● **WHAT YOU WILL DO**: From the records below, copy every line that contains the word "Violette".

● **MATERIALS PROVIDED**:
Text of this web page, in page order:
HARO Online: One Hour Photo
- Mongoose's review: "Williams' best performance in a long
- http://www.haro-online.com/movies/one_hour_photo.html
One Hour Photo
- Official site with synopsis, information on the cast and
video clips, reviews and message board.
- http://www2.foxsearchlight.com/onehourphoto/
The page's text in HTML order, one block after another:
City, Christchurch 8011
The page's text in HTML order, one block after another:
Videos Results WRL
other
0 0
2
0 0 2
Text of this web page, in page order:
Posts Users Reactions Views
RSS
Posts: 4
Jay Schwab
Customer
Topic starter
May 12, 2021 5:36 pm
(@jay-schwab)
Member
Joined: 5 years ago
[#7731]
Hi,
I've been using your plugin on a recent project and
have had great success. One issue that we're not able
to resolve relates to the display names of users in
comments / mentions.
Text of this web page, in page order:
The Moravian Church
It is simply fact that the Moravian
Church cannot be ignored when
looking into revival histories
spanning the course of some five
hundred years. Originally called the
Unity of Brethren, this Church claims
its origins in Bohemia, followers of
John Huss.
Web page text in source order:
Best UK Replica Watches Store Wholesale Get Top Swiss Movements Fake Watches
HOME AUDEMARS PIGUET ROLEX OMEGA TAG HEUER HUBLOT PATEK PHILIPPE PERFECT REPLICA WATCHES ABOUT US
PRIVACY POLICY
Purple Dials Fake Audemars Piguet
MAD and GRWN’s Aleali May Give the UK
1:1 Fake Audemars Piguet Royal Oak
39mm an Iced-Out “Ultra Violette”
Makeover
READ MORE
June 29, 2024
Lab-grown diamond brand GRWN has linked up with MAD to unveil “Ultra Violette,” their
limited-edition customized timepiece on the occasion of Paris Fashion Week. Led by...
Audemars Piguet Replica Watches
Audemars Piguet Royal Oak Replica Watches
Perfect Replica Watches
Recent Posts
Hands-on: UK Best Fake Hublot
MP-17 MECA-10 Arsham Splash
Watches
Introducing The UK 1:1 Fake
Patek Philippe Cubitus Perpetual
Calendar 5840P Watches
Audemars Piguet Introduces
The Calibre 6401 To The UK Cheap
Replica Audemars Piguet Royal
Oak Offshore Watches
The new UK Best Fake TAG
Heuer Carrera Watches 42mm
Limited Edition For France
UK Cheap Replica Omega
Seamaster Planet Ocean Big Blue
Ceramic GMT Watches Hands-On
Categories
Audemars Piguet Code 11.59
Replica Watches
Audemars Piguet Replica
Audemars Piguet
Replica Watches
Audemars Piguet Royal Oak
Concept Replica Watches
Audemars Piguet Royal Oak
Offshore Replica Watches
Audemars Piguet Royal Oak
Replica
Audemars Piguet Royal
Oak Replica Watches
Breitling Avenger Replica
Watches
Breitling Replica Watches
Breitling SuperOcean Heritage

● **SOLUTION TO THE PROBLEM**:
39mm an Iced-Out “Ultra Violette”
Lab-grown diamond brand GRWN has linked up with MAD to unveil “Ultra Violette,” their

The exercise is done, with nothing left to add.